Home made smoke filter for pan-seared steaks
Ok, here' s a weird one.
I've learned how to make great pan-seared steaks in my city apartment, with a kitchen lacking ventilation. High heat is the key, of course. (along with airing out the steak). This beats most steak dinners I've had in Argentina's "top rated" (tourist) steak houses and beats NYC steak houses, because the attitude doesn't come with the meal. ;)
I tape off my kitchen with plastic wrap. I wear a P100 ventillator. And I sear the steak for 1-2 minutes. It makes crazy smoke. I installed a range hood with a smoke filter, but that does a very paltry job, as you could imagine.
I am considering running another home made filter system, consisting of a box fan with an air filter taped across the front.
I've done this before, which works for general air quality, but never for smoke removal.
I know it won't be perfect, but it will help. Researching box fans, vornado fans, even commercial blowers.
Any other ideas?
Kaleokahu, Brah, what if I live in the basement?!
But seriously, maybe if I put a Vornado fan at the window, and then run some plastic, expandable ducting right up to the stove... It would be ugly and unruly, but if it packs up tight enough, it would be possible.
btw, a charcoal filter does remove smoke, just slowly. (which is the weak premise of the re-circulating range hood) I believe there some fiber-only filters which will remove smoke, too...
I don't think any type of air filter you use will actually be able to remove smoke. If you are using a pan on your stove in a windowless kitchen, I would suggest you get a portable induction unit and set it up by a window in which you have set a box fan to suck the smoke out. Simpler than trying to set up a self contained enclosed cooker.
Hill food: Urban sophisticated redneck rube goldberg toolshed is how I roll.
Neg pressure is a great idea, except I don't have an actual vent in the kitchen (which works). The hood range filter is a recirculation system (puts the air right back in the kitchen, just filtered a bit).
Weez - I don't have a window in the kitchen. This would have been the first, ideal, & optimal choice. :)
Fumes would be fine for neighbors, most people keep their windows closed, and unlike BBQ'ing, THIS smoke is a 2-minute operation.
Grey, I've found that the super high temps which naturally make a lot of smoke give the best flavor. My steak is only on the pan for 2.5 minutes max, but the smoke is still huge, oil or not.
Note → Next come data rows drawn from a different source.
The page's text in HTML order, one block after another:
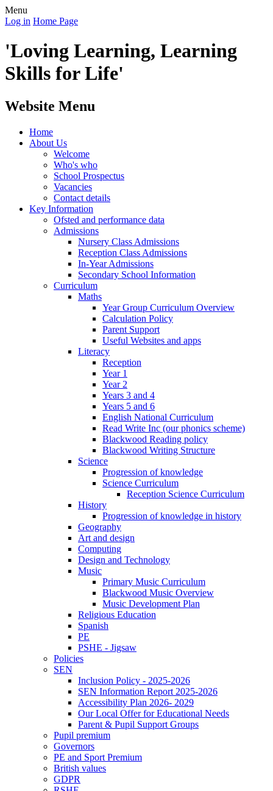
Menu
Log in Home Page
'Loving Learning, Learning
Skills for Life'
Website Menu
Home
About Us
Welcome
Who's who
School Prospectus
Vacancies
Contact details
Key Information
Ofsted and performance data
Admissions
Nursery Class Admissions
Reception Class Admissions
In-Year Admissions
Secondary School Information
Curriculum
Maths
Year Group Curriculum Overview
Calculation Policy
Parent Support
Useful Websites and apps
Literacy
Reception
Year 1
Year 2
Years 3 and 4
Years 5 and 6
English National Curriculum
Read Write Inc (our phonics scheme)
Blackwood Reading policy
Blackwood Writing Structure
Science
Progression of knowledge
Science Curriculum
Reception Science Curriculum
History
Progression of knowledge in history
Geography
Art and design
Computing
Design and Technology
Music
Primary Music Curriculum
Blackwood Music Overview
Music Development Plan
Religious Education
Spanish
PE
PSHE - Jigsaw
Policies
SEN
Inclusion Policy - 2025-2026
SEN Information Report 2025-2026
Accessibility Plan 2026- 2029
Our Local Offer for Educational Needs
Parent & Pupil Support Groups
Pupil premium
Governors
PE and Sport Premium
British values
GDPR

My current idea is to get a blower and fashion a filter "wind sock" around the exhaust portion. Amazon has a decently rated, pretty high CFM blower for only $50.
Not sure if it's worth it. It would be great to get a sealed box, like a sand-blasting system, with a high-amp hot plate, and cook the whole thing in a fully contained system.
I cook just for myself and prefer the pan to a grill (which I choose not to have). Since I am not trying to impress anyone, or create a beautiful presentation, I take an easier, faster, and less messy route. I let the steak come to room temperature, slice it into bite-sized pieces, and put them into a preheated and oiled pan in a single layer. The first piece is ready to be flipped by the time I get the last one into the pan. Once they are all flipped, the pan can be pulled from the burner. The steak is medium rare and ready to plate. Again, first piece in is the first to be removed. It takes maybe 2 minutes to cook a steak this way.
no idea - but I like how you think.
while you're researching, look into (I forget the exact term) negative pressure systems - you amp up the air pressure in surrounding areas so the area that's producing the smoke and has the vent exhausts first, essentially what bars in smoking cities often use between areas.
and hell hit craigslist in towns that have recently banned cigarettes, ya never know. in STL one place voluntarily went clean pre-ban and gave their system to the grandfathered dive down the street.